TASK BRIEF:
The result should be a full, exact repeat of the entries, free of pictures.

Source data:
---
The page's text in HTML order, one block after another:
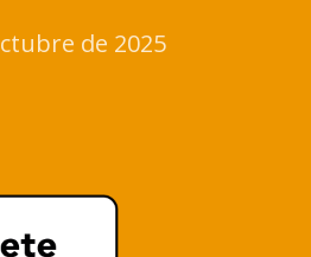
de 2025
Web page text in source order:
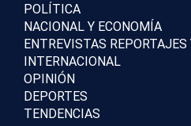
POLÍTICA
NACIONAL Y ECONOMÍA
ENTREVISTAS
INTERNACIONAL
OPINIÓN
DEPORTES
TENDENCIAS
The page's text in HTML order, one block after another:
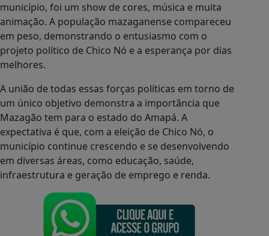
município, foi um show de cores, música e muita
animação. A população mazaganense compareceu
em peso, demonstrando o entusiasmo com o
projeto político de Chico Nó e a esperança por dias
melhores.
A união de todas essas forças políticas em torno de
um único objetivo demonstra a importância que
Mazagão tem para o estado do Amapá. A
expectativa é que, com a eleição de Chico Nó, o
município continue crescendo e se desenvolvendo
em diversas áreas, como educação, saúde,
infraestrutura e geração de emprego e renda.
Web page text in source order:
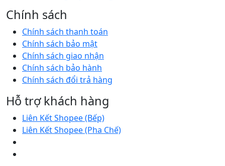
Chính sách
Chính sách thanh toán
Chính sách bảo mật
Chính sách giao nhận
Chính sách bảo hành
Chính sách đổi trả hàng
Hỗ trợ khách hàng
Liên Kết Shopee (Bếp)
Liên Kết Shopee (Pha Chế)
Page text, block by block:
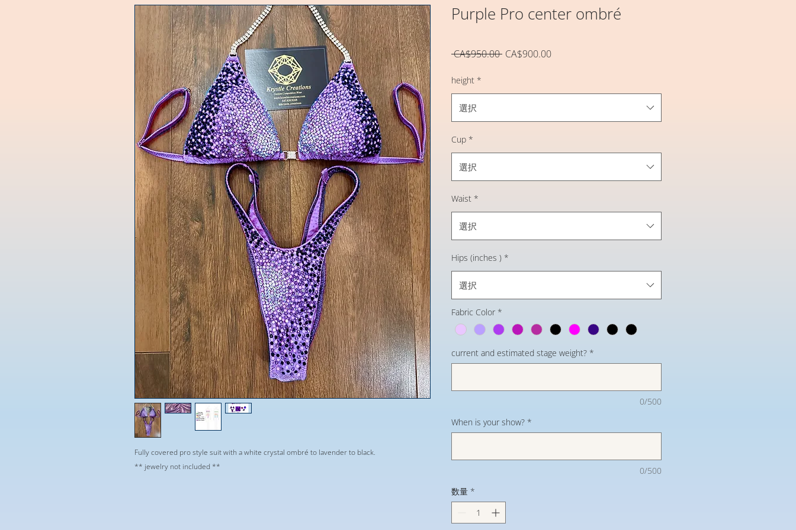
Fully covered pro style suit with a white crystal ombré to lavender to black.
** jewelry not included **
Purple Pro center ombré
CA$950.00 通
格
CA$900.00セ
価
height *
選択
Cup *
選択
Waist *
選択
Hips (inches ) *
選択
Fabric Color *
current and estimated stage weight? *
0/500
When is your show? *
0/500
数量 *
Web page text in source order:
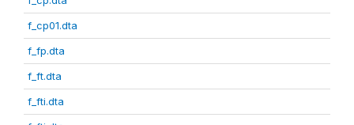
f_cp01.dta
f_fp.dta
f_ft.dta
f_fti.dta
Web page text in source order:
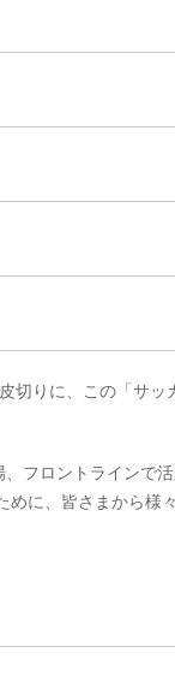
りに、この「サ
フロントラインで
に、皆さまから様
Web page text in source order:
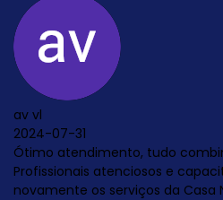
foi cumprido.
Se precisar usarei
Nobre mudanças.
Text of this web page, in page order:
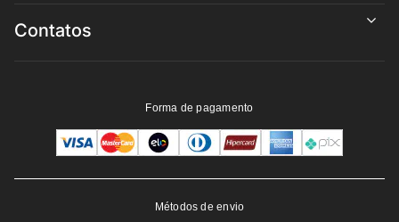
Contatos
Forma de pagamento
Métodos de envio
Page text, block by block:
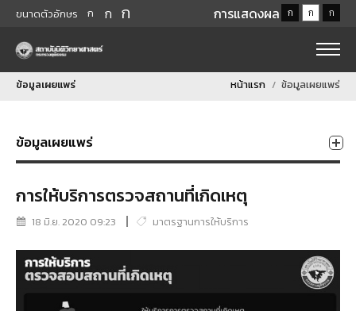
ขนาดตัวอักษร ก ก ก การแสดงผล ก ก ก
ข้อมูลเผยแพร่ หน้าแรก ข้อมูลเผยแพร่
ข้อมูลเผยแพร่
การให้บริการตรวจสถานที่เกิดเหตุ
18 มิ.ย. 2020 09:23 มาตรฐานการให้บริการ
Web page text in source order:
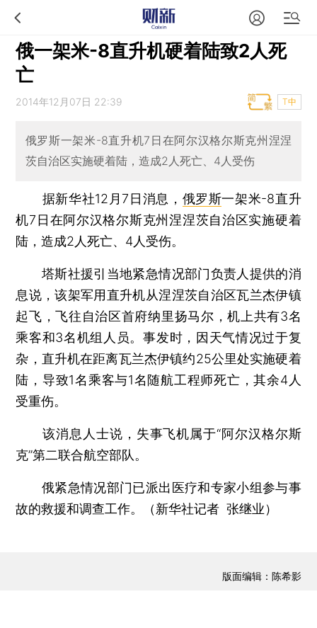
俄一架米-8直升机硬着陆致2人死
亡
2014年12月07日 22:39 T中
俄罗斯一架米-8直升机7日在阿尔汉格尔斯克州涅涅
茨自治区实施硬着陆，造成2人死亡、4人受伤
据新华社12月7日消息， 俄罗斯一架米-8直升
机7日在阿尔汉格尔斯克州涅涅茨自治区实施硬着
陆，造成2人死亡、4人受伤。
塔斯社援引当地紧急情况部门负责人提供的消
息说，该架军用直升机从涅涅茨自治区瓦兰杰伊镇
起飞，飞往自治区首府纳里扬马尔，机上共有3名
乘客和3名机组人员。事发时，因天气情况过于复
杂，直升机在距离瓦兰杰伊镇约25公里处实施硬着
陆，导致1名乘客与1名随航工程师死亡，其余4人
受重伤。
该消息人士说，失事飞机属于“阿尔汉格尔斯
克”第二联合航空部队。
俄紧急情况部门已派出医疗和专家小组参与事
故的救援和调查工作。（新华社记者 张继业）
版面编辑：陈希影
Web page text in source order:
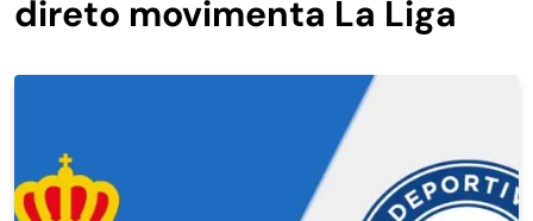
direto movimenta La Liga
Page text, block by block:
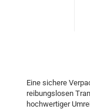
Eine sichere
reibungslosen
hochwertiger
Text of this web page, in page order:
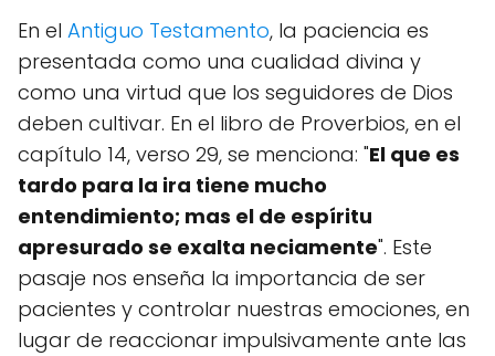
En el Antiguo Testamento, la paciencia es
presentada como una cualidad divina y
como una virtud que los seguidores de Dios
deben cultivar. En el libro de Proverbios, en el
capítulo 14, verso 29, se menciona: "El que es
tardo para la ira tiene mucho
entendimiento; mas el de espíritu
apresurado se exalta neciamente". Este
pasaje nos enseña la importancia de ser
pacientes y controlar nuestras emociones, en
lugar de reaccionar impulsivamente ante las
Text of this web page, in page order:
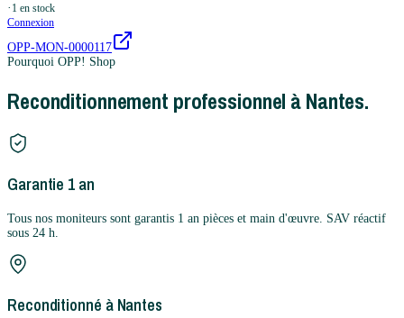
· 1 en stock
Connexion
OPP-MON-0000117
Pourquoi OPP! Shop
Reconditionnement professionnel à Nantes.
Garantie 1 an
Tous nos moniteurs sont garantis 1 an pièces et main d'œuvre. SAV réactif
sous 24 h.
Reconditionné à Nantes
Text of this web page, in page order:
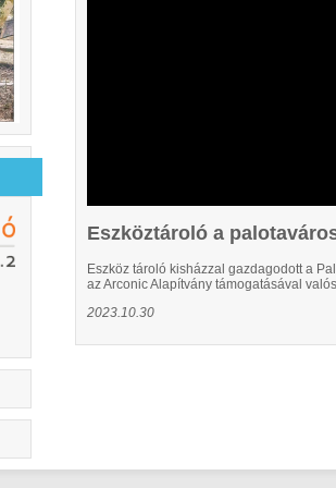
Eszköztároló a
Eszköz tároló kisházzal gazdagodott a
az Arconic Alapítvány támogatásával
2023.10.30
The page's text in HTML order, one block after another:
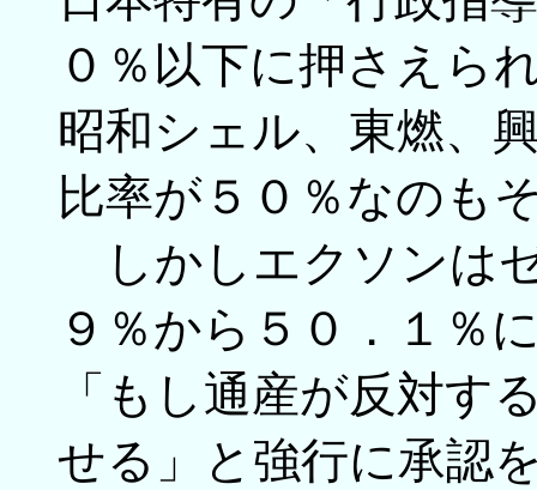
０％以下に押さえら
昭和シェル、東燃、
比率が５０％なのも
しかしエクソンは
９％から５０．１％
「もし通産が反対す
せる」と強行に承認
---
PROBLEM SOLUTION:
The page's text in HTML order, one block after another:
de 2025
Web page text in source order:
POLÍTICA
NACIONAL Y ECONOMÍA
ENTREVISTAS
INTERNACIONAL
OPINIÓN
DEPORTES
TENDENCIAS
The page's text in HTML order, one block after another:
município, foi um show de cores, música e muita
animação. A população mazaganense compareceu
em peso, demonstrando o entusiasmo com o
projeto político de Chico Nó e a esperança por dias
melhores.
A união de todas essas forças políticas em torno de
um único objetivo demonstra a importância que
Mazagão tem para o estado do Amapá. A
expectativa é que, com a eleição de Chico Nó, o
município continue crescendo e se desenvolvendo
em diversas áreas, como educação, saúde,
infraestrutura e geração de emprego e renda.
Web page text in source order:
Chính sách
Chính sách thanh toán
Chính sách bảo mật
Chính sách giao nhận
Chính sách bảo hành
Chính sách đổi trả hàng
Hỗ trợ khách hàng
Liên Kết Shopee (Bếp)
Liên Kết Shopee (Pha Chế)
Page text, block by block:
Fully covered pro style suit with a white crystal ombré to lavender to black.
** jewelry not included **
Purple Pro center ombré
CA$950.00 通
格
CA$900.00セ
価
height *
選択
Cup *
選択
Waist *
選択
Hips (inches ) *
選択
Fabric Color *
current and estimated stage weight? *
0/500
When is your show? *
0/500
数量 *
Web page text in source order:
f_cp01.dta
f_fp.dta
f_ft.dta
f_fti.dta
Web page text in source order:
りに、この「サ
フロントラインで
に、皆さまから様
Web page text in source order:
foi cumprido.
Se precisar usarei
Nobre mudanças.
Text of this web page, in page order:
Contatos
Forma de pagamento
Métodos de envio
Page text, block by block:
ขนาดตัวอักษร ก ก ก การแสดงผล ก ก ก
ข้อมูลเผยแพร่ หน้าแรก ข้อมูลเผยแพร่
ข้อมูลเผยแพร่
การให้บริการตรวจสถานที่เกิดเหตุ
18 มิ.ย. 2020 09:23 มาตรฐานการให้บริการ
Web page text in source order:
俄一架米-8直升机硬着陆致2人死
亡
2014年12月07日 22:39 T中
俄罗斯一架米-8直升机7日在阿尔汉格尔斯克州涅涅
茨自治区实施硬着陆，造成2人死亡、4人受伤
据新华社12月7日消息， 俄罗斯一架米-8直升
机7日在阿尔汉格尔斯克州涅涅茨自治区实施硬着
陆，造成2人死亡、4人受伤。
塔斯社援引当地紧急情况部门负责人提供的消
息说，该架军用直升机从涅涅茨自治区瓦兰杰伊镇
起飞，飞往自治区首府纳里扬马尔，机上共有3名
乘客和3名机组人员。事发时，因天气情况过于复
杂，直升机在距离瓦兰杰伊镇约25公里处实施硬着
陆，导致1名乘客与1名随航工程师死亡，其余4人
受重伤。
该消息人士说，失事飞机属于“阿尔汉格尔斯
克”第二联合航空部队。
俄紧急情况部门已派出医疗和专家小组参与事
故的救援和调查工作。（新华社记者 张继业）
版面编辑：陈希影
Web page text in source order:
direto movimenta La Liga
Page text, block by block:
Eine sichere
reibungslosen
hochwertiger
Text of this web page, in page order:
En el Antiguo Testamento, la paciencia es
presentada como una cualidad divina y
como una virtud que los seguidores de Dios
deben cultivar. En el libro de Proverbios, en el
capítulo 14, verso 29, se menciona: "El que es
tardo para la ira tiene mucho
entendimiento; mas el de espíritu
apresurado se exalta neciamente". Este
pasaje nos enseña la importancia de ser
pacientes y controlar nuestras emociones, en
lugar de reaccionar impulsivamente ante las
Text of this web page, in page order:
· 1 en stock
Connexion
OPP-MON-0000117
Pourquoi OPP! Shop
Reconditionnement professionnel à Nantes.
Garantie 1 an
Tous nos moniteurs sont garantis 1 an pièces et main d'œuvre. SAV réactif
sous 24 h.
Reconditionné à Nantes
Text of this web page, in page order:
Eszköztároló a
Eszköz tároló kisházzal gazdagodott a
az Arconic Alapítvány támogatásával
2023.10.30
The page's text in HTML order, one block after another:
０％以下に押さえら
昭和シェル、東燃、
比率が５０％なのも
しかしエクソンは
９％から５０．１％
「もし通産が反対す
せる」と強行に承認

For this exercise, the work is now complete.